Leaving out the pictures, return word for word the stretch of entries below from the line holding "ғана басталу керек." through the line holding "FECHA DE PUBLICACIÓN 18/10/2021 - 14:51".

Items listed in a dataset
┄┄┄┄┄┄┄┄┄┄
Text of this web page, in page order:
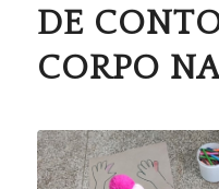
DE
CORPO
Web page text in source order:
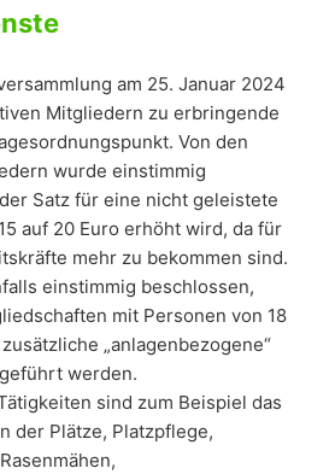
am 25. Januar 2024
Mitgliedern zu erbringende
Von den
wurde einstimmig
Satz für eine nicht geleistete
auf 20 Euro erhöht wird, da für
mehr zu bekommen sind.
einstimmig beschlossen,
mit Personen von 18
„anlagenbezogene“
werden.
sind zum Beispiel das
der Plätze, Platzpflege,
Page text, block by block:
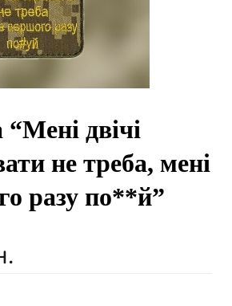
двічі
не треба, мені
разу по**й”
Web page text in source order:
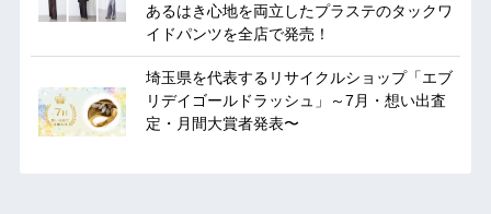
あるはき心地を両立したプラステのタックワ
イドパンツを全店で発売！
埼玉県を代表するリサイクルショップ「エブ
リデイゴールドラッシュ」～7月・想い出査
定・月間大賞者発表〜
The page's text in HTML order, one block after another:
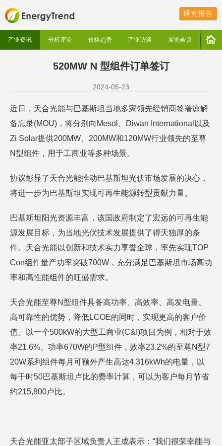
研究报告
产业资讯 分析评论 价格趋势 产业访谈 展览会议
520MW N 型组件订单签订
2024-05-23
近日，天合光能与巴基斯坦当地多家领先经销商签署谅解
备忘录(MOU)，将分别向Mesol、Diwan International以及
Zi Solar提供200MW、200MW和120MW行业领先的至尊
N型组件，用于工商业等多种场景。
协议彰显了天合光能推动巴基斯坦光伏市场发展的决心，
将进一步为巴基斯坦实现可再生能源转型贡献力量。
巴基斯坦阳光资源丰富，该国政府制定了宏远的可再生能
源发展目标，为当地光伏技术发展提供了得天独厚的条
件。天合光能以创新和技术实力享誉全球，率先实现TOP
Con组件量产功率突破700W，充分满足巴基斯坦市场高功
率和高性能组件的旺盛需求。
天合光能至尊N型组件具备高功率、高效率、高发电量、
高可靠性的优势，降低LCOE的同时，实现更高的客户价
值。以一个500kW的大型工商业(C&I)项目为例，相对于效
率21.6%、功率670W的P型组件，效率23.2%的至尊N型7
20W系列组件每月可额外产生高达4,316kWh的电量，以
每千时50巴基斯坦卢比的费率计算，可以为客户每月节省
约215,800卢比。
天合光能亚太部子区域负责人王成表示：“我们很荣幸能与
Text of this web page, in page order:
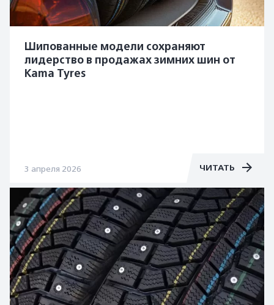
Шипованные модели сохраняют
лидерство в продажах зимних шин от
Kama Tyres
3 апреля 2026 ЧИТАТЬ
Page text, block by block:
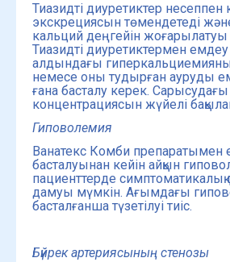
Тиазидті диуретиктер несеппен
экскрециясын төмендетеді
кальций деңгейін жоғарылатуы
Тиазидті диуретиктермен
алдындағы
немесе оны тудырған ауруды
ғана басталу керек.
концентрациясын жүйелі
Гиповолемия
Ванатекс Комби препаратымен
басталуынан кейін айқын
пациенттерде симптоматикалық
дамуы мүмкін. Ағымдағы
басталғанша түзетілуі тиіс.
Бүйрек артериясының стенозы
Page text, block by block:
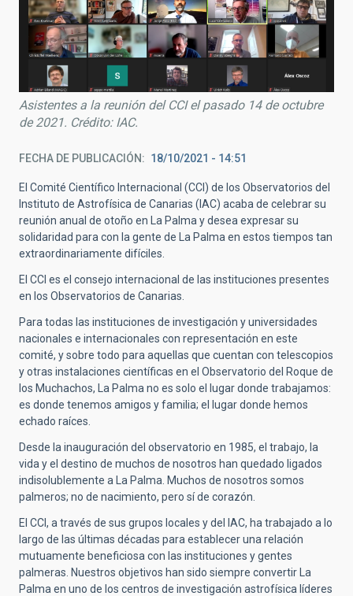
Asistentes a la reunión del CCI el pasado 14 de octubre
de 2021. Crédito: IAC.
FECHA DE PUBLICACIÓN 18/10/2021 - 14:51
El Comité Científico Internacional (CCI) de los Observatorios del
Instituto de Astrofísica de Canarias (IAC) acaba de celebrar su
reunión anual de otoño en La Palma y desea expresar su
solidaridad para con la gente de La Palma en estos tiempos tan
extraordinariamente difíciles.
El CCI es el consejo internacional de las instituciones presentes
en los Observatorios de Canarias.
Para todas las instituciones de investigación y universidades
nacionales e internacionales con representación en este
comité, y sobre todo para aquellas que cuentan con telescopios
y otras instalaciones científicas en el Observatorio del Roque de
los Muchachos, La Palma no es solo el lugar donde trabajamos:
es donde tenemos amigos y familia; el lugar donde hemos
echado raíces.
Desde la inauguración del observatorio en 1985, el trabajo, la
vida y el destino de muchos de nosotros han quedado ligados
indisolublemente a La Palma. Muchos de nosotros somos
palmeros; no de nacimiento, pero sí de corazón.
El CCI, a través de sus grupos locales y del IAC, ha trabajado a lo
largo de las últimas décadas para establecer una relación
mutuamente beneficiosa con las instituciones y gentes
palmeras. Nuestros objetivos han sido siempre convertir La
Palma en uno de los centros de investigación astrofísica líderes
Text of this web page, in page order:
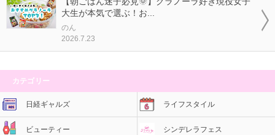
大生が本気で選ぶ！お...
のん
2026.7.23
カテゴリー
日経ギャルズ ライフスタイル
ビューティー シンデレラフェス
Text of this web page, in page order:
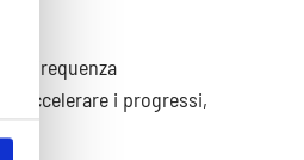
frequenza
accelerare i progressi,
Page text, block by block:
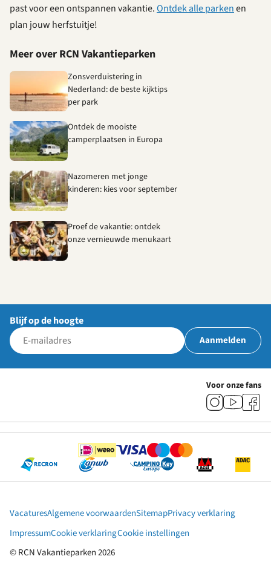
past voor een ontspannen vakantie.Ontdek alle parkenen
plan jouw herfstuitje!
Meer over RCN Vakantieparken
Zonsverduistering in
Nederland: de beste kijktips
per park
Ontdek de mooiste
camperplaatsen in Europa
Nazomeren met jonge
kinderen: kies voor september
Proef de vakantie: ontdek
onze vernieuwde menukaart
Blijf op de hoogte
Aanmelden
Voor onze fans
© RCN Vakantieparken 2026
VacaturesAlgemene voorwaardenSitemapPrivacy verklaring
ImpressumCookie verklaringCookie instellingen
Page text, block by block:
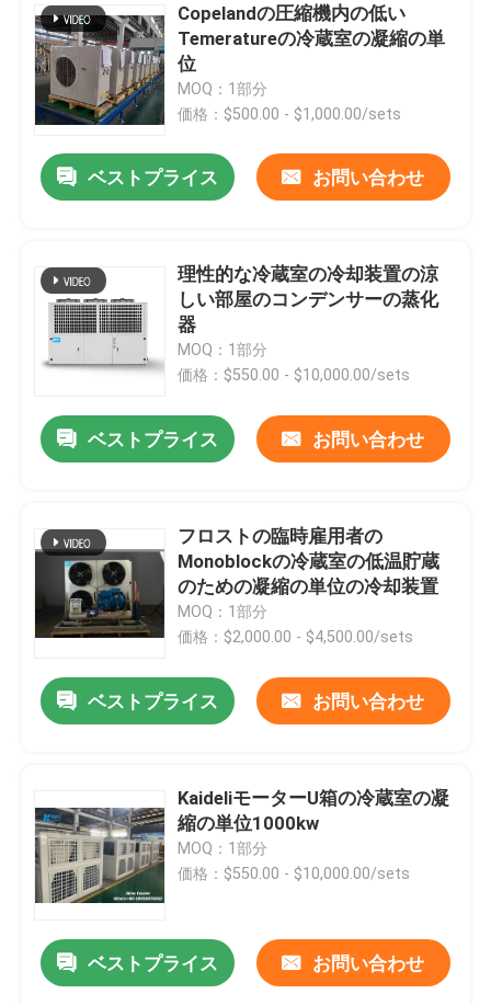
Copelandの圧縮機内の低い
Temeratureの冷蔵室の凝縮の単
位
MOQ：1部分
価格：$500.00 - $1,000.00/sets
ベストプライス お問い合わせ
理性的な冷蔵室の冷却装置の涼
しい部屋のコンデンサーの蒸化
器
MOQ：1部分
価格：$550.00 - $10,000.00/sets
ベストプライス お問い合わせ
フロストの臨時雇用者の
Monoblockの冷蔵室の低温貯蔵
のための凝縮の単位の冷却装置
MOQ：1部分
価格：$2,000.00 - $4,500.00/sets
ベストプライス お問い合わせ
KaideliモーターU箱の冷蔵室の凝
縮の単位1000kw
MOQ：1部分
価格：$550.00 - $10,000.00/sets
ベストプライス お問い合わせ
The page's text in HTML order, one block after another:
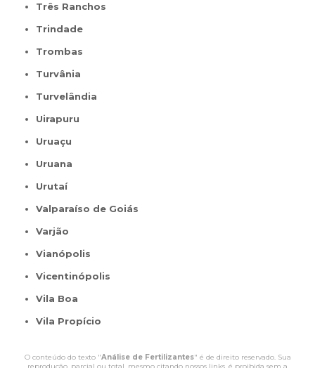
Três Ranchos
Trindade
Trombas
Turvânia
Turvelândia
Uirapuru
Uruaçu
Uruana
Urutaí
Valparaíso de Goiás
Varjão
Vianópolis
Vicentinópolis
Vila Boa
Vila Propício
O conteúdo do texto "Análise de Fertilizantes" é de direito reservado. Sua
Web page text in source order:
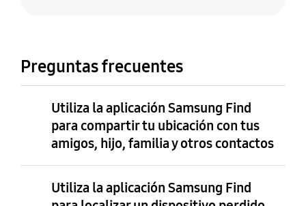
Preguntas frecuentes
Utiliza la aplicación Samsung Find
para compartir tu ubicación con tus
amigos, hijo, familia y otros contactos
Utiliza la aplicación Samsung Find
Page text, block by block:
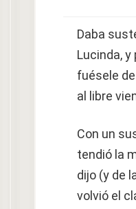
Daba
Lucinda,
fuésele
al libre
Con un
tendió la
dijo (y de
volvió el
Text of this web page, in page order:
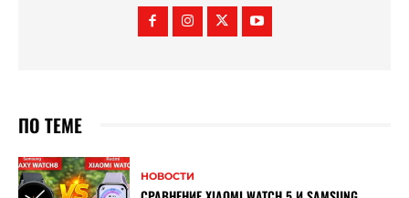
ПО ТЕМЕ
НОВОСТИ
┄┄┄┄┄┄┄┄┄┄
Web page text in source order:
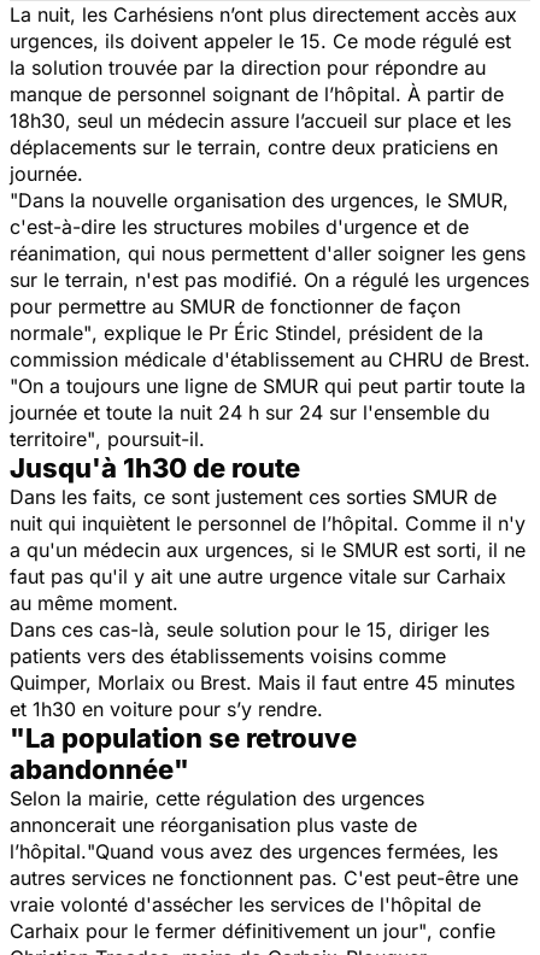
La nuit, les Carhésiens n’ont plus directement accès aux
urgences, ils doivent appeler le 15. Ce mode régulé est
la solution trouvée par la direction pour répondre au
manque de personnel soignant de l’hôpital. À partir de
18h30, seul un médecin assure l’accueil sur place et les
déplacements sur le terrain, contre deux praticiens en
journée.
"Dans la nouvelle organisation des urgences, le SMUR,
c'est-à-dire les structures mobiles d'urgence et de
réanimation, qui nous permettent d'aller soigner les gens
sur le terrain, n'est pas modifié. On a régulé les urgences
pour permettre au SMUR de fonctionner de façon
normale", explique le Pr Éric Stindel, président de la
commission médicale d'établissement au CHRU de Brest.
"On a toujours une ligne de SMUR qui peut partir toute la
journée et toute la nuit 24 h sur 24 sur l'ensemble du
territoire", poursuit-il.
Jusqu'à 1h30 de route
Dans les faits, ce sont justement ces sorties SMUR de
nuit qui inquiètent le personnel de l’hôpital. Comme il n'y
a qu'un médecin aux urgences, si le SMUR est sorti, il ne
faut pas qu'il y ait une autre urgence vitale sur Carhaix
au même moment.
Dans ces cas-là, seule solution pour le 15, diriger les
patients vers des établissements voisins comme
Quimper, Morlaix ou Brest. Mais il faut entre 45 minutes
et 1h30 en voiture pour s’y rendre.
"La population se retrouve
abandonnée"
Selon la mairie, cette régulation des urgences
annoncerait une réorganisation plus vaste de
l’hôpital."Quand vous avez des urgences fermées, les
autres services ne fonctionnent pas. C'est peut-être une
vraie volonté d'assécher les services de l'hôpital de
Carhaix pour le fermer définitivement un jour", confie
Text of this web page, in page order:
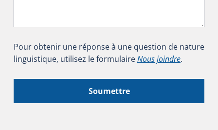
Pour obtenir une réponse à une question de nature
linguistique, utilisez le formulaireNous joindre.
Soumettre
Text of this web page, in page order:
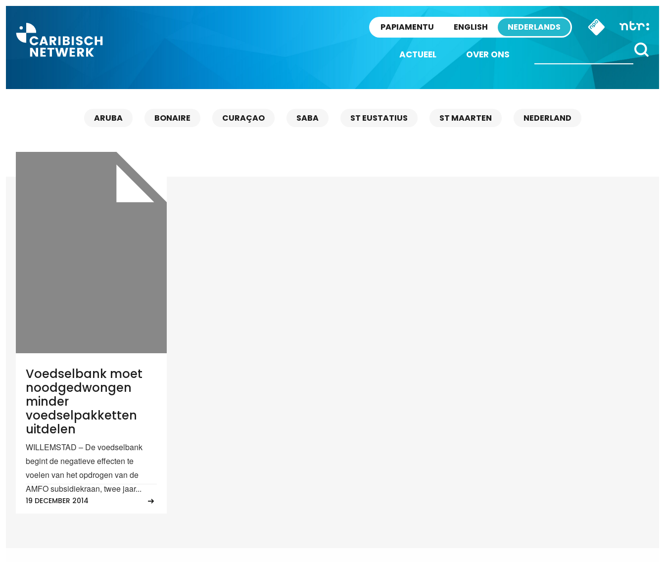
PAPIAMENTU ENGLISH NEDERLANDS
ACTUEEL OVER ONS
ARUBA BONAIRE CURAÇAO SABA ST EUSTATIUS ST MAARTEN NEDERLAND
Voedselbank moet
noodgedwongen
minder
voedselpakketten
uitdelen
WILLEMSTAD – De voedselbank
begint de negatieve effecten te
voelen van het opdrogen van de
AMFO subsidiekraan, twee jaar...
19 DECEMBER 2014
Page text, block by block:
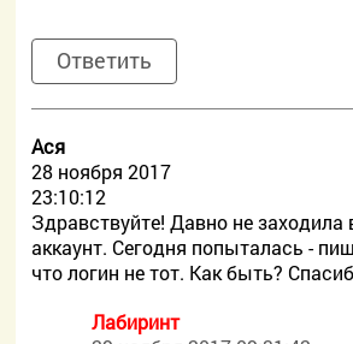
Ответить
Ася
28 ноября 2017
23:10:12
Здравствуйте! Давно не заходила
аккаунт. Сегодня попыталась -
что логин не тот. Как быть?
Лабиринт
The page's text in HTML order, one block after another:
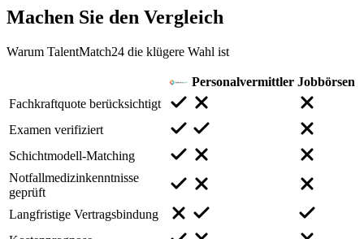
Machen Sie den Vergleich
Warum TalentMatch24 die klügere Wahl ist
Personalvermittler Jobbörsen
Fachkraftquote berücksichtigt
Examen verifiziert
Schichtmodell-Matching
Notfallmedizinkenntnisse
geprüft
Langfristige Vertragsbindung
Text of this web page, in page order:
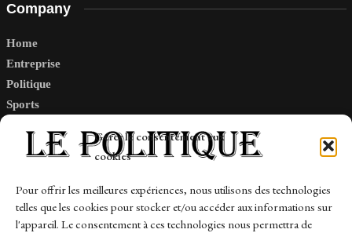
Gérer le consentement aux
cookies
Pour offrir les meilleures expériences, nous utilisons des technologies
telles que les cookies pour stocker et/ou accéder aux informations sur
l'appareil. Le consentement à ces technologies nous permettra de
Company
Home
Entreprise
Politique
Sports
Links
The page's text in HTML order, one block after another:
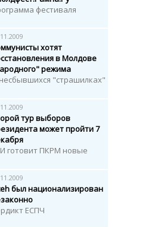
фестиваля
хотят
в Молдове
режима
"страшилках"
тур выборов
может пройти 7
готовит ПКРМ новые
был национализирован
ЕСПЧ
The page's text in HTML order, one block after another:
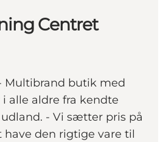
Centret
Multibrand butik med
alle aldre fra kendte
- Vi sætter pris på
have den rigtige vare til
┄┄┄┄┄┄┄┄┄┄
== REPLY TO THE EXERCISE ==
ғана басталу керек.
концентрациясын жүйелі
Гиповолемия
Ванатекс Комби препаратымен
басталуынан кейін айқын
пациенттерде симптоматикалық
дамуы мүмкін. Ағымдағы
басталғанша түзетілуі тиіс.
Бүйрек артериясының стенозы
Page text, block by block:
Asistentes a la reunión del CCI el pasado 14 de octubre
de 2021. Crédito: IAC.
FECHA DE PUBLICACIÓN 18/10/2021 - 14:51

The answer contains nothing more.